Wszystko zaczęło się od pechowej drogi do weterynarza. Starsza pani niosła kota w transporterze, od którego niespodziewanie odpadło dno. Spłoszone zwierzę schowało się w przepuście o średnicy 40 centymetrów i długości ponad 40 metrów. Dodatkowym problemem było zabrudzenie przepustu kamieniami, butelkami i innymi śmieciami, zaś oczyszczanie kanału wodą pod bardzo wysokim ciśnieniem prawdopodobnie zabiłoby kota. Na nic zdały się nawoływania, wabienie jedzeniem oraz wsparcie straży pożarnej.

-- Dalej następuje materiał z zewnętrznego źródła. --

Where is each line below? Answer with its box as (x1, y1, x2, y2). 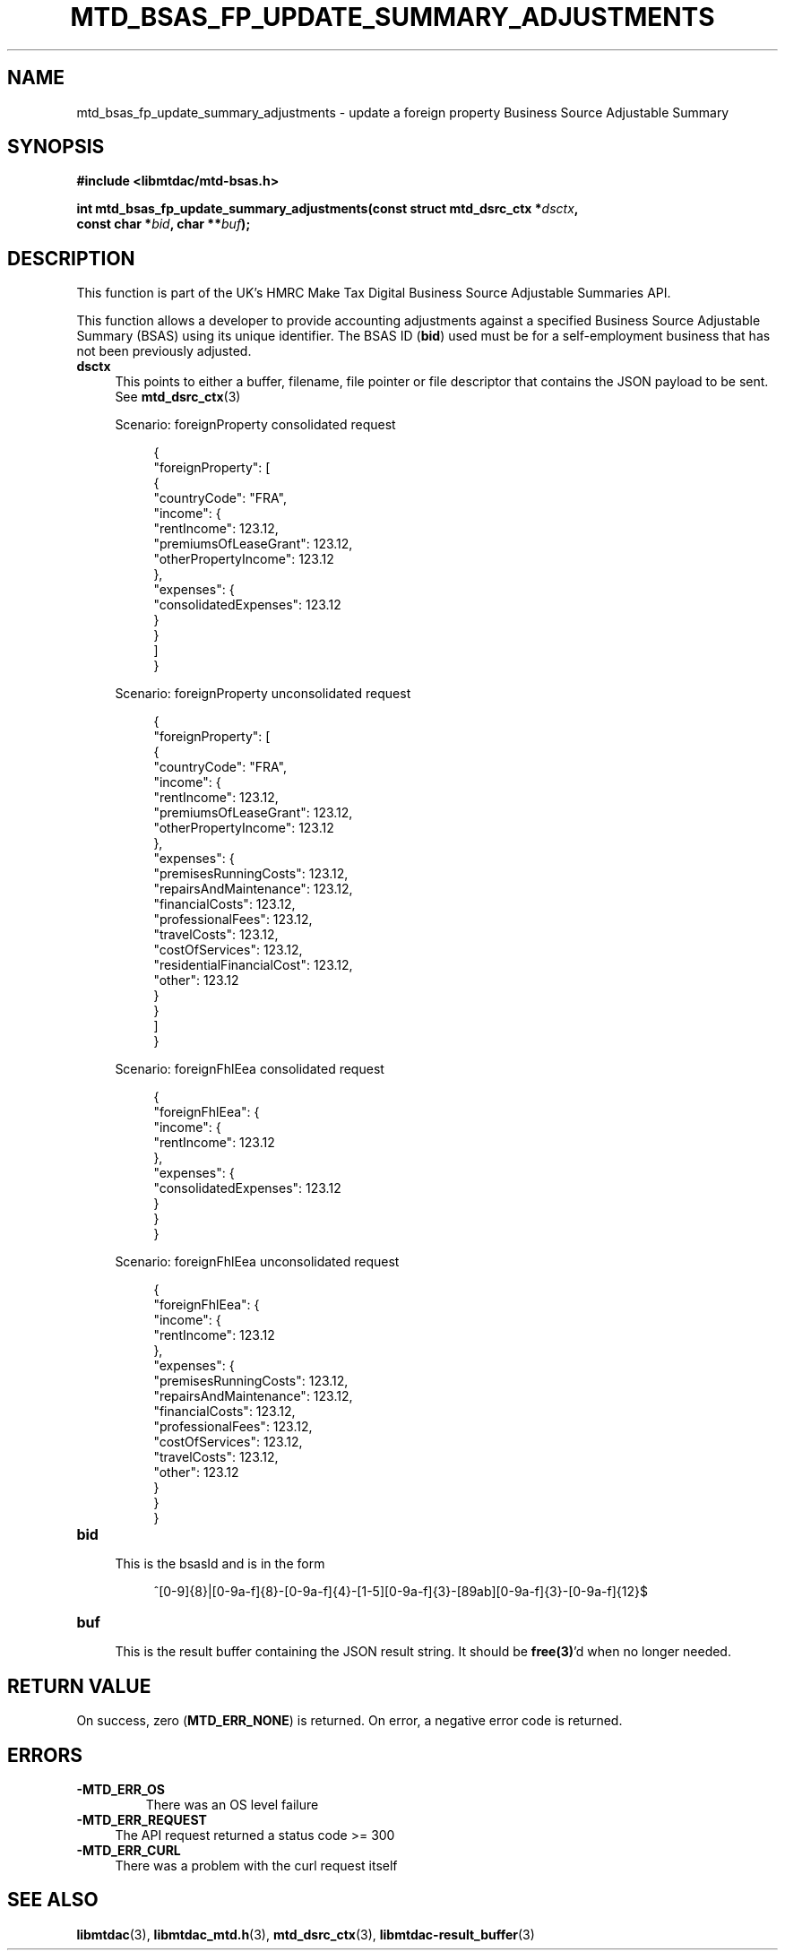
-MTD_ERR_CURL (76, 1842, 181, 1858)
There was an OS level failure (145, 1796, 319, 1812)
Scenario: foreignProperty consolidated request (115, 417, 396, 433)
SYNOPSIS (7, 135, 105, 159)
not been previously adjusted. (76, 343, 252, 359)
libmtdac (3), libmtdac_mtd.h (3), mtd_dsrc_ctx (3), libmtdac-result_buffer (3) (76, 1926, 535, 1942)
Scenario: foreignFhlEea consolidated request (115, 1061, 384, 1077)
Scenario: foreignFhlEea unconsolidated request (115, 1254, 400, 1270)
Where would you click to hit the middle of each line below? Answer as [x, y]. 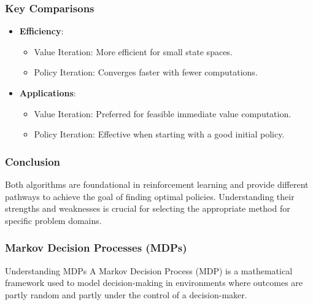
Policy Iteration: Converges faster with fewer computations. [146, 72]
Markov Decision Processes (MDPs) [96, 248]
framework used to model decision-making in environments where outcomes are [154, 283]
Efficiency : [41, 31]
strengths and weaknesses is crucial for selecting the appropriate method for [148, 208]
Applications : [48, 93]
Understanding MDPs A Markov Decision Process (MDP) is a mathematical [149, 270]
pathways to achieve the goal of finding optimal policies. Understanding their [150, 196]
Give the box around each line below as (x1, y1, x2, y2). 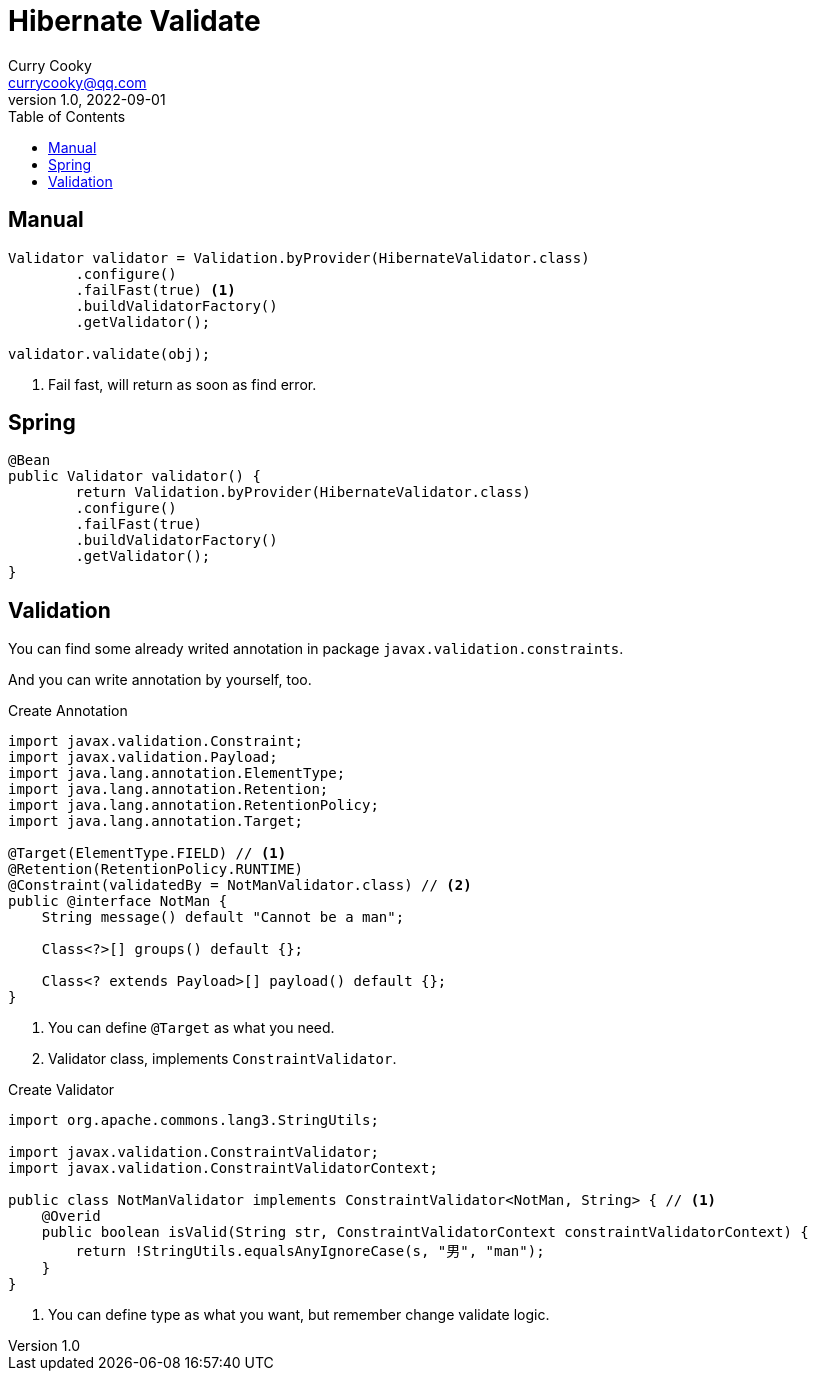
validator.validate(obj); (8, 345, 211, 362)
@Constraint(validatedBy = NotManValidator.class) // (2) (8, 877, 472, 894)
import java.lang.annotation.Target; (8, 813, 304, 830)
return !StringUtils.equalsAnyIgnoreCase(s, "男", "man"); (75, 1243, 545, 1260)
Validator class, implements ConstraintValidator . (48, 1050, 397, 1068)
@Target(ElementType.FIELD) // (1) (8, 845, 287, 862)
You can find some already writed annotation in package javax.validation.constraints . (8, 640, 624, 658)
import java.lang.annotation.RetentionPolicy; (8, 797, 379, 814)
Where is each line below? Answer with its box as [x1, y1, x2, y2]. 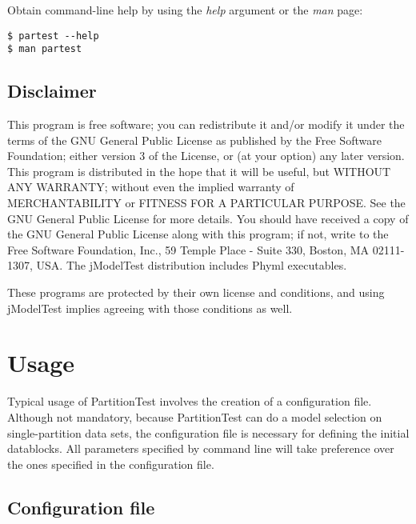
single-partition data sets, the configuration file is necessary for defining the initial [7, 424, 410, 441]
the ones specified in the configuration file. [7, 455, 214, 472]
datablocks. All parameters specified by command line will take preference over [7, 440, 394, 457]
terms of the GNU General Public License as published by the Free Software [7, 131, 382, 148]
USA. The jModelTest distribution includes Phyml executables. [36, 257, 347, 274]
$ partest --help [7, 30, 99, 42]
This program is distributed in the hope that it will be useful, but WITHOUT [7, 162, 391, 179]
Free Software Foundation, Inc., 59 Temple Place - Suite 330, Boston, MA [7, 241, 370, 258]
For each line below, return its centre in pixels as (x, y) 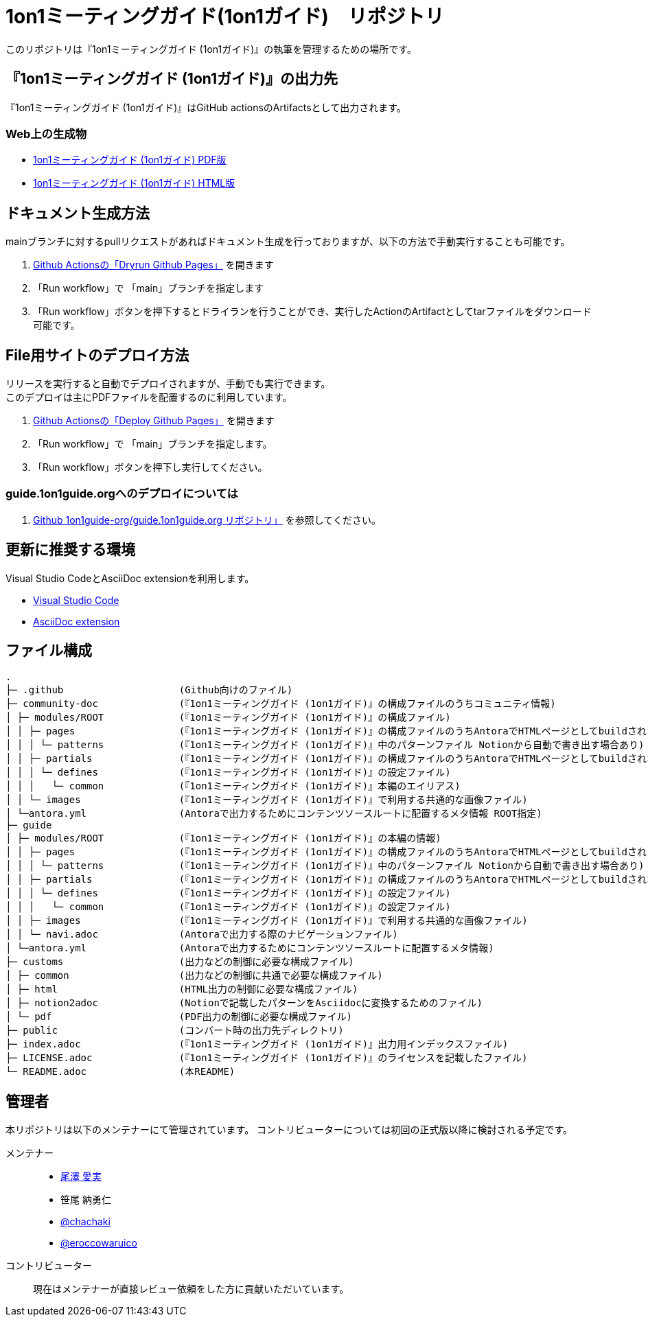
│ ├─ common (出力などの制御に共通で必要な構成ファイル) (194, 976)
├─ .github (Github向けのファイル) (149, 690)
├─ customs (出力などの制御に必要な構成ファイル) (180, 962)
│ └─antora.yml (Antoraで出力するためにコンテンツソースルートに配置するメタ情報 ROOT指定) (274, 814)
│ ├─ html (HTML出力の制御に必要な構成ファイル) (182, 989)
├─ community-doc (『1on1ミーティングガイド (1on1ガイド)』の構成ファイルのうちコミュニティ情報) (281, 704)
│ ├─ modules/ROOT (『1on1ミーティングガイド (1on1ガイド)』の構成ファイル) (228, 718)
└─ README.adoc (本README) (120, 1072)
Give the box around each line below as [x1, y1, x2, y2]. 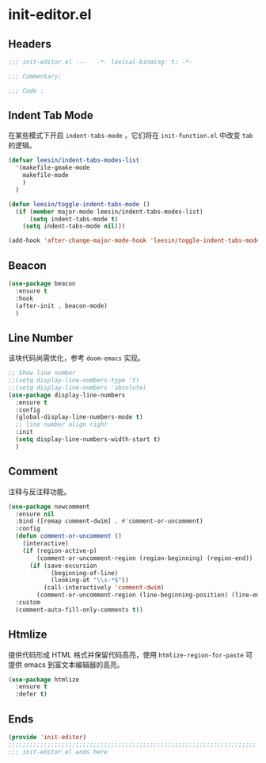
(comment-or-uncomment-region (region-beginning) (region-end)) [36, 554, 253, 562]
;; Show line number [8, 369, 77, 378]
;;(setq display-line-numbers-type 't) [8, 377, 140, 385]
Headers [8, 37, 51, 51]
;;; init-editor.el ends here [8, 748, 108, 756]
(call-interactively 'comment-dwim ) [43, 584, 165, 592]
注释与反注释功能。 [8, 486, 71, 497]
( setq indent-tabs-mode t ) [28, 215, 119, 223]
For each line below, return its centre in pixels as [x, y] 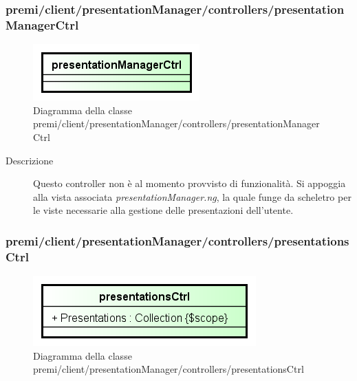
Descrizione [30, 160]
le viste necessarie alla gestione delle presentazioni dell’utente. [163, 210]
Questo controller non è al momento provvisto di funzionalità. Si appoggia [190, 183]
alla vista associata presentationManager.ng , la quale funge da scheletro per [192, 196]
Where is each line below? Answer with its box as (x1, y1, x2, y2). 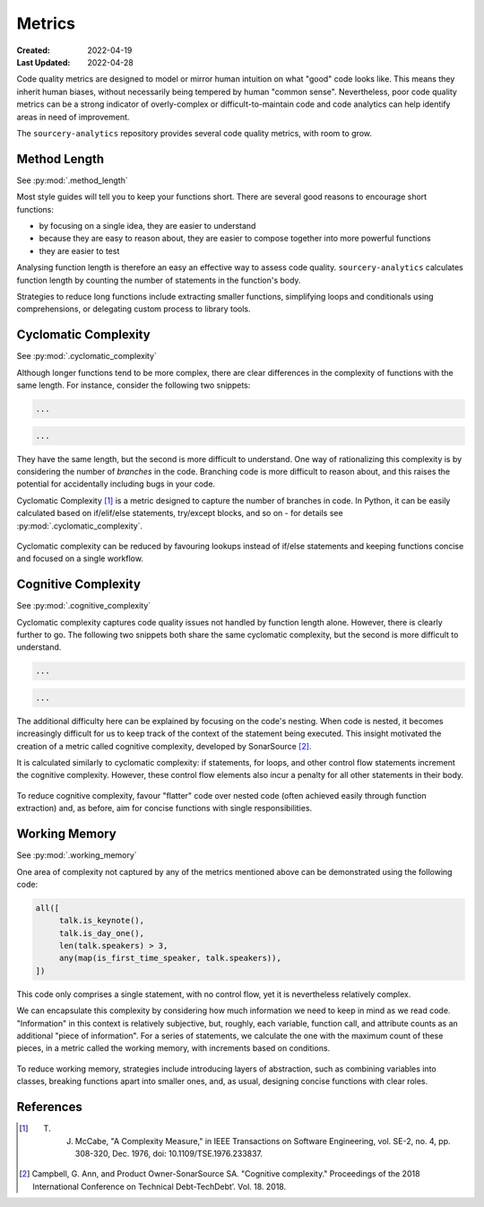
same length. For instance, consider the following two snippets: (16, 380, 251, 390)
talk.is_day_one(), (58, 928, 145, 938)
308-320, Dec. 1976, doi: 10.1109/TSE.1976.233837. (74, 1148, 264, 1159)
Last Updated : (16, 57, 71, 67)
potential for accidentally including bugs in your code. (16, 478, 215, 489)
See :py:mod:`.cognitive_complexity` (16, 600, 151, 611)
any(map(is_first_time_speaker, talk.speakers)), (58, 953, 281, 964)
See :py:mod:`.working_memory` (16, 850, 138, 861)
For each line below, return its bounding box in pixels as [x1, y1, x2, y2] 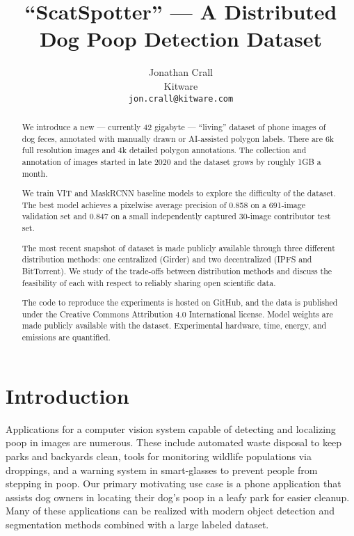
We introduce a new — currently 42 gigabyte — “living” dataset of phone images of [22, 120, 326, 132]
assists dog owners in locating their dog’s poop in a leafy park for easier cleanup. [6, 489, 350, 504]
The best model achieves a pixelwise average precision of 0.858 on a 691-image [22, 198, 305, 210]
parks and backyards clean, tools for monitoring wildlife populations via [6, 448, 312, 463]
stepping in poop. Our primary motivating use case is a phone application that [6, 476, 341, 491]
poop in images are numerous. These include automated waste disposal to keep [6, 435, 342, 450]
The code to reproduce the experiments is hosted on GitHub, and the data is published [22, 297, 338, 308]
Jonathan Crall [148, 65, 214, 79]
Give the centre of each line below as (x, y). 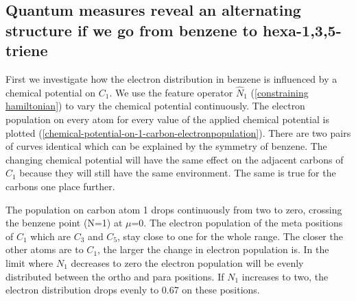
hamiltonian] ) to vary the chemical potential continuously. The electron (155, 106)
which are (51, 236)
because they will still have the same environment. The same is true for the (178, 173)
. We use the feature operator (171, 92)
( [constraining (280, 92)
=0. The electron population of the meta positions (237, 223)
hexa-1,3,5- (302, 30)
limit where (29, 262)
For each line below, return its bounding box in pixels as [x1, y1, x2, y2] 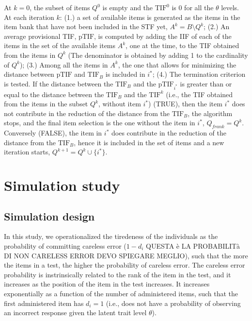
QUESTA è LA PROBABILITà [145, 241, 240, 251]
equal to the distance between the [4, 89, 104, 99]
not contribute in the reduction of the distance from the [4, 108, 170, 118]
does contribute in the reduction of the [111, 128, 227, 138]
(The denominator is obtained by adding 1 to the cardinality [68, 50, 248, 60]
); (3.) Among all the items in [19, 59, 108, 69]
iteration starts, [4, 147, 50, 157]
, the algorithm [188, 108, 233, 118]
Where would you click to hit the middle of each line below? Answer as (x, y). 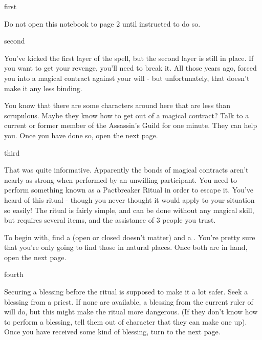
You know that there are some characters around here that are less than (117, 105)
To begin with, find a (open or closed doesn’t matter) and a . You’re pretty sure (130, 237)
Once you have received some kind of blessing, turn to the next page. (112, 332)
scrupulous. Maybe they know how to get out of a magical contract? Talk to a (127, 115)
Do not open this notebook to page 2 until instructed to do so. (102, 23)
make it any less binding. (43, 88)
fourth (14, 274)
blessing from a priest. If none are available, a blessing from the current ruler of (129, 301)
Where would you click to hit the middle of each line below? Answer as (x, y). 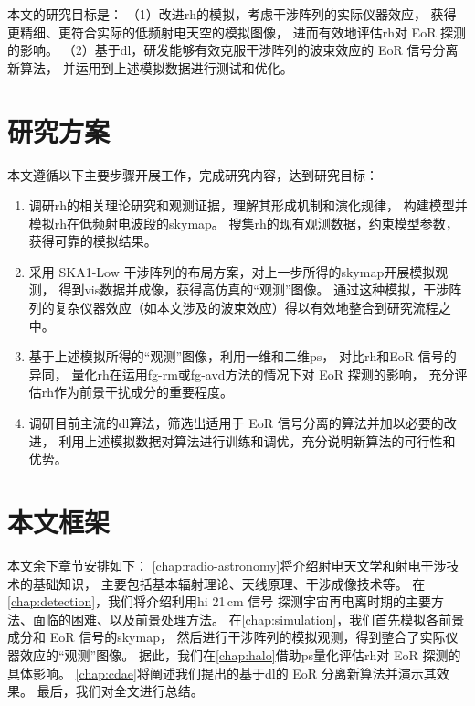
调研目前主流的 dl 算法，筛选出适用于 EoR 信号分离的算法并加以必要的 (236, 423)
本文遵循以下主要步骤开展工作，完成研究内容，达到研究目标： (193, 174)
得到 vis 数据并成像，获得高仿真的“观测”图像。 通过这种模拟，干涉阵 (260, 289)
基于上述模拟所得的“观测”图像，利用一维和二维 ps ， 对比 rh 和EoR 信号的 (243, 356)
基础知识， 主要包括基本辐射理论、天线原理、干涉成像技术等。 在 (229, 583)
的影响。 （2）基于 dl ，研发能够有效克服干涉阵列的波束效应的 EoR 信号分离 (233, 50)
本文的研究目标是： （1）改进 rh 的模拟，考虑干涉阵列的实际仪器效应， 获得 (232, 14)
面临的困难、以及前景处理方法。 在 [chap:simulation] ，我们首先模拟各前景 (248, 619)
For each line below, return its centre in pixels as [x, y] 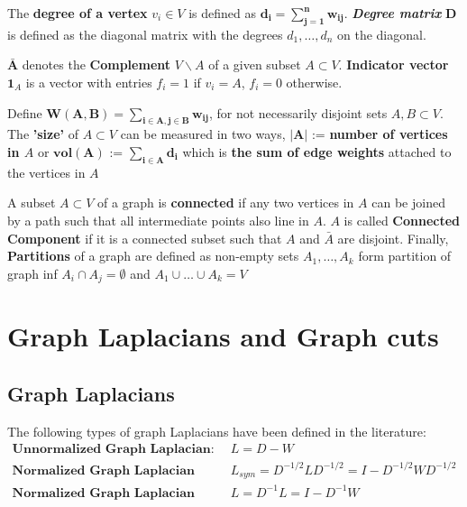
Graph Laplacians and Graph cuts [223, 336]
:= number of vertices [380, 134]
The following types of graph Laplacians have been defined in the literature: [217, 431]
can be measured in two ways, [203, 134]
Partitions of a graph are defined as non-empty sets [153, 256]
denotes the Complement [96, 65]
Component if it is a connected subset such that [145, 238]
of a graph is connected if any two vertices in [226, 203]
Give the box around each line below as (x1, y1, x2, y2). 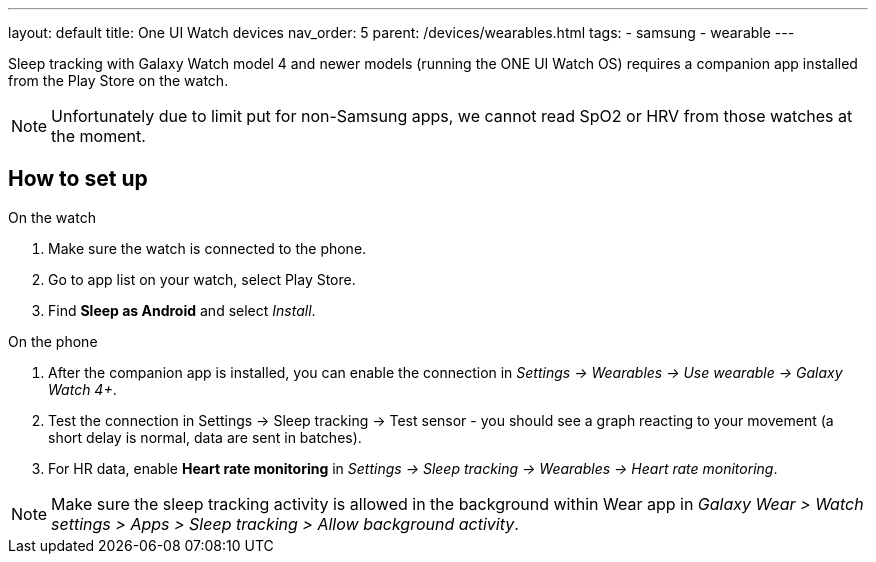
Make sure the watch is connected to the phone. (48, 239, 367, 257)
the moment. (51, 126, 146, 146)
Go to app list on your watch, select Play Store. (48, 270, 356, 288)
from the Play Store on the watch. (8, 72, 229, 89)
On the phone (8, 332, 98, 350)
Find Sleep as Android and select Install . (48, 301, 316, 319)
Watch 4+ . (48, 380, 117, 398)
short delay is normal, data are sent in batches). (48, 428, 362, 446)
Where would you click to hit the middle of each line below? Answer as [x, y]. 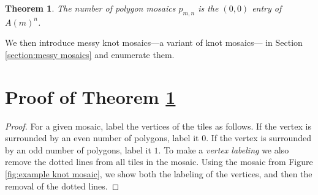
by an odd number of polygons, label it [78, 149]
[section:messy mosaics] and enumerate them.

Pomysł wydawał się absurdalny i szalony, ale... jeśli coś jest głupie, a działa, to znaczy, że nie jest głupie
- Wiem, że próbowała pomóc też firma Kogut usługi komunalne, ale im także się nie udało. Próbowano też ustawić dwie klatki łapki przy wylotach i zwabić zwierzę na jedzenie, ale ta metoda również zawiodła. Kot nie ruszał się z miejsca, choć prawdopodobnie były noce, gdy wychodził z ukrycia i zjadał zostawione pożywienie. Obok jest ruchliwa ulica, więc właścicielka bardzo obawiała się o pupila - mówi nam Beata, wolontariuszka biorąca udział w akcji.
W związku z kolejnymi niepowodzeniami do akcji włączyła się osoba działająca w ramach oddolnej inicjatywy Koty Spod Bloku. Agata Maćkowiak działa samodzielnie głównie na rzecz sterylizowania bezdomnych kotów, organizując kocie łapanki i sterylizacje. W tym przypadku także nie była obojętna. Dołączyli do niej ochotnicy - łącznie z Agatą było pięć osób.

Film z akcji ratunkowej:



Wydawało się, że jedynym sposobem jest dosłownie... przepchnięcie kota przez tunel. W tym celu jedna z ochotniczek, Krystyna, wymyśliła i skonstruowała tzw. "kotowziór". Składał się z 43 metrów rur połączonych srebrną taśmą, 50 m liny idącej wewnątrz rur (lina miała za zadanie pomóc wyciągnąć wszystkie rury z przepustu, gdyby łączenia się rozerwały), kółek od hulajnogi, reflektora z przodu oraz tarczy wyciętej dokładnie w rozmiarze przepustu.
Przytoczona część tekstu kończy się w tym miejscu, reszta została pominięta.